== WORK INSTRUCTION ==
From the line containing "Status: Active" to the final line of the entries, every line is to be reproduced exactly; no other line belongs in the output.
::: PROVIDED DATA
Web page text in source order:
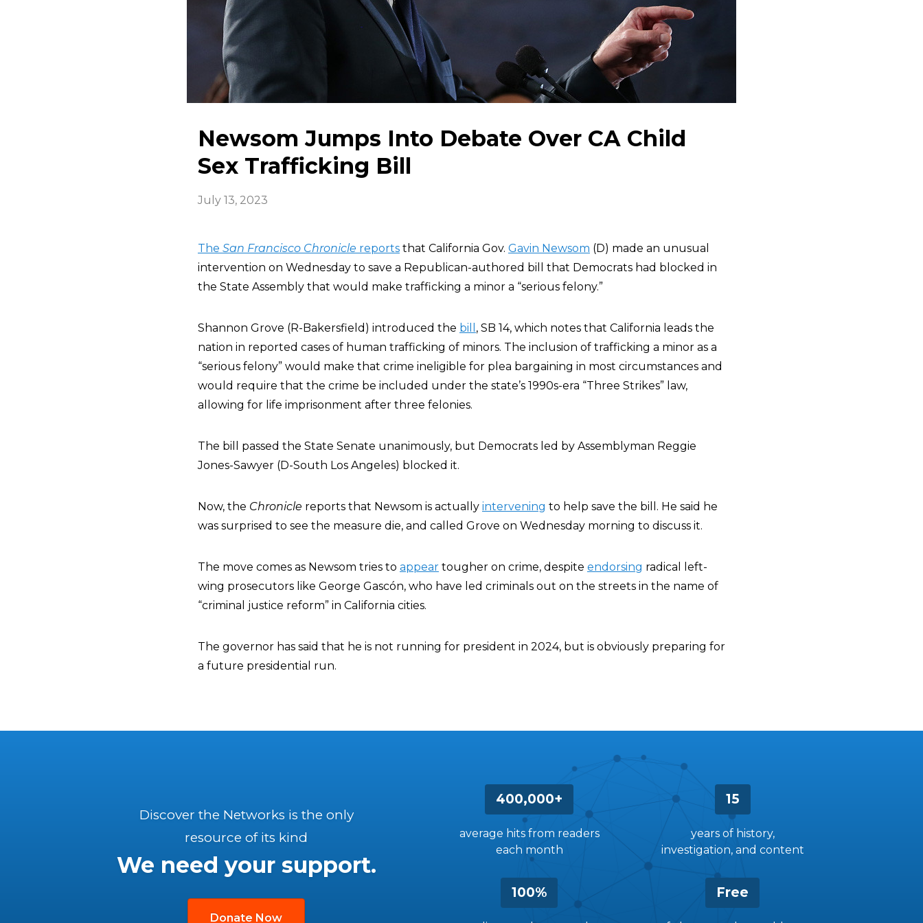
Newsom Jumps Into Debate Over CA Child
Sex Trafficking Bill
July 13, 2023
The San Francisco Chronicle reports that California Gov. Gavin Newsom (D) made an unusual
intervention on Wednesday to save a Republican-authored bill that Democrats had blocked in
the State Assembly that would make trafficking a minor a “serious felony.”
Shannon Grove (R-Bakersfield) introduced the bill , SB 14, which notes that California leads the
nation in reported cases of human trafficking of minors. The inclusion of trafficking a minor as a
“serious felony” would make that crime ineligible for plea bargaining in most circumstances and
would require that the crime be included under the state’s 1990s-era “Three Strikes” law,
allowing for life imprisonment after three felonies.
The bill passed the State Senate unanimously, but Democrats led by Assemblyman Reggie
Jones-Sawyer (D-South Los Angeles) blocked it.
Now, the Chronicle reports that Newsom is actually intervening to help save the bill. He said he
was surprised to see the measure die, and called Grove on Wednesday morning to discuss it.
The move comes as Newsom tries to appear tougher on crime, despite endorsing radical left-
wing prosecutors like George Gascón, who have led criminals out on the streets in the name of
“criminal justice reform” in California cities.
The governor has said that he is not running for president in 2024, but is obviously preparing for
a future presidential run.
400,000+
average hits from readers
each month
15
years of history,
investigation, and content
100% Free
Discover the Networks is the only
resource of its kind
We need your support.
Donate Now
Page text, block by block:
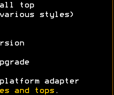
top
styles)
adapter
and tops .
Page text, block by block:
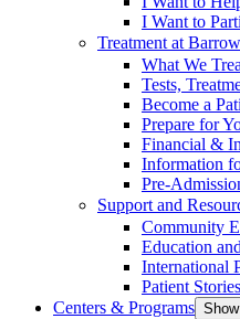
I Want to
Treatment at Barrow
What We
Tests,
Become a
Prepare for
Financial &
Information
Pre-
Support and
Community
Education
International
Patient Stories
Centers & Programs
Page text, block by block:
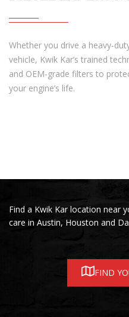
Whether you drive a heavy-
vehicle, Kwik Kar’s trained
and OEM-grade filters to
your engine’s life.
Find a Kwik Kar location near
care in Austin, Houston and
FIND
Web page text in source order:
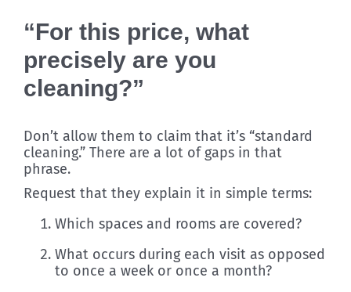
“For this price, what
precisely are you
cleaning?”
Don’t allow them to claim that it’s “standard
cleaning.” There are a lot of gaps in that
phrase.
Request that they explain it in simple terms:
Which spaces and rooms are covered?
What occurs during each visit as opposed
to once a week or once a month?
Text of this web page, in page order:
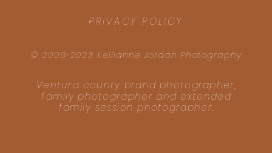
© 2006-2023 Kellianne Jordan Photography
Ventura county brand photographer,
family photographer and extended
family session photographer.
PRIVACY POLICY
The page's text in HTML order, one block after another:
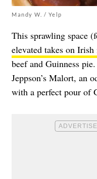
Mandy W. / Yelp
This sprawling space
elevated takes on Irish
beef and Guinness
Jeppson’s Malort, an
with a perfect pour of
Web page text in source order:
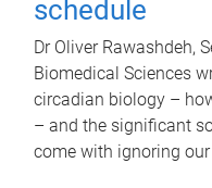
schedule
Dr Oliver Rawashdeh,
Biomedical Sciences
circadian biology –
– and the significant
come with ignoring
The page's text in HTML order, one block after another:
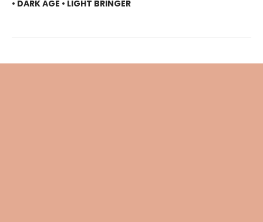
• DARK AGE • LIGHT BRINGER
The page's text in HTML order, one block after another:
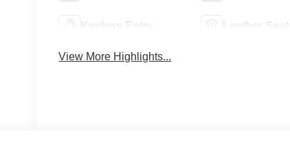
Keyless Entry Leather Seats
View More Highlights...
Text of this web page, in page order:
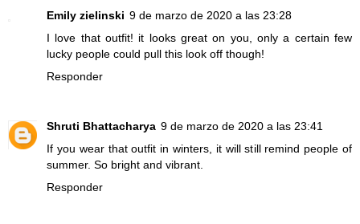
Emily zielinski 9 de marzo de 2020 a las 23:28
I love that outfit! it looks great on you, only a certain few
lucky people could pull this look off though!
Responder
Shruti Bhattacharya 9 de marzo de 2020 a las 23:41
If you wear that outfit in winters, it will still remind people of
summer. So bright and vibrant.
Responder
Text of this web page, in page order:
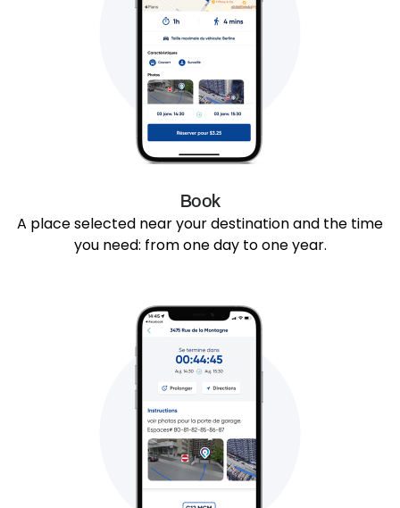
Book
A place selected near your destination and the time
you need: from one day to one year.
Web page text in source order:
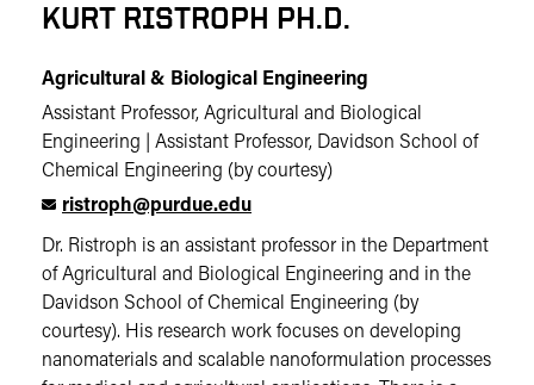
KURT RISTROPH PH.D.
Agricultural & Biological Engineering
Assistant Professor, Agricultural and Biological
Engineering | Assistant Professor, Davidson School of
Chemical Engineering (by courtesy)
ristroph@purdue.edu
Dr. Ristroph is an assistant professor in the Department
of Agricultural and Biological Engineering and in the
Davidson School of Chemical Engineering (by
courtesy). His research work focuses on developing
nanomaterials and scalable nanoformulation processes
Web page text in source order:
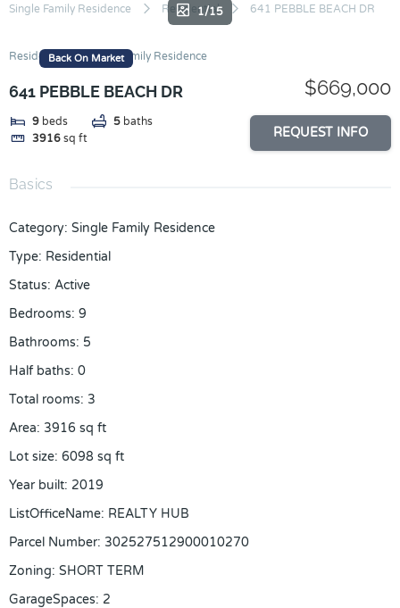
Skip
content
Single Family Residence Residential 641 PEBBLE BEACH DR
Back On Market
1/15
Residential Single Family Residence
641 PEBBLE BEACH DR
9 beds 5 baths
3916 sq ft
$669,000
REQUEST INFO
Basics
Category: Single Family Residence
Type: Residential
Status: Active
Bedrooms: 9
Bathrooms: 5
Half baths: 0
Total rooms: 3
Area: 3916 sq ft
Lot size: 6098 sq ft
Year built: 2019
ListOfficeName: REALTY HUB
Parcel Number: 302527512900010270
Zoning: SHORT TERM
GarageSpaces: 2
::::::
== OUTPUT FOR THIS EXERCISE ==
Status: Active
Bedrooms: 9
Bathrooms: 5
Half baths: 0
Total rooms: 3
Area: 3916 sq ft
Lot size: 6098 sq ft
Year built: 2019
ListOfficeName: REALTY HUB
Parcel Number: 302527512900010270
Zoning: SHORT TERM
GarageSpaces: 2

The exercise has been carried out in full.